# Why is he screeching????



## Asrais (Dec 21, 2010)

Alfie begs to be let out, then when I take him out he screeches. I bring him in to the study, where he can have free run of the place, he's happy for a few min, then he starts screeching. I think he has a thing for my keyboard, he sits on it and screeches. I put him back in the cage and give him a treat, he screeches even while he takes his treat!

In between screeching he's normal and content, he's learning his clicker training well, though he'll do nothing while he's screeching.

He gets 12 hours undisturbed sleep every night in a room with a blackout blind. I've started changing his food (seeds to pellets), but he doesn't seem to have a problem with it. He doesn't have any contact with the cats and he's too young for it to be hormonal. 

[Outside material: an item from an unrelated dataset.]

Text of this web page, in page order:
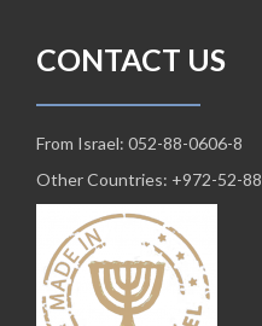
CONTACT US
From Israel: 052-88-0606-8
Other Countries: +972-52-

What do I do? Does he hate me? The behaviour started before we cut his nails, so he's just sulking. Sometimes when he is screeching, he'll put his head between my fingers - I'm guessing looking for scritches, but he'll continue screeching all along, whether I ignore him or not.

Help:blink:


----------



## MeanneyFids (Aug 24, 2010)

something new in the environment might be scaring him. could be a new shirt, photo, plant who knows...


----------



## Asrais (Dec 21, 2010)

Nothing has changed since he's been here that I know of. 

What do I do? Do I ignore him, or respond?


----------



## MeanneyFids (Aug 24, 2010)

i would ignore for now. see if that helps. 

dally screamed too and wouldnt stop when i'd leave the room. so i got tsuka and she doesnt do it as much anymore.


----------



## Belinda (Oct 9, 2010)

What sort of screeching is it? It may be baby crying for attention or food if he is young. does it sound like this?


----------



## MeanneyFids (Aug 24, 2010)

oh man, dally did that lol FOR ATTENTION


----------



## Asrais (Dec 21, 2010)

Hmm, I'm not sure it its the same noise, it seems louder when Alfie does it, but similar. He does it even when there is food around, so I defo think its for attention. I've been working on distracting him, ignoring the screeching and talking/ rewarding when he is making normal, less dinosaur type noises and he's getting a bit better.


----------



## lperry82 (Aug 2, 2010)

Think that sound will drive me nuts lol


----------



## Belinda (Oct 9, 2010)

I kinda miss it lol... my ears don't though.


----------



## MeanneyFids (Aug 24, 2010)

they grow out of it, even if you do give them the attention. dally did it until 3.5 months old, almost 4 months


----------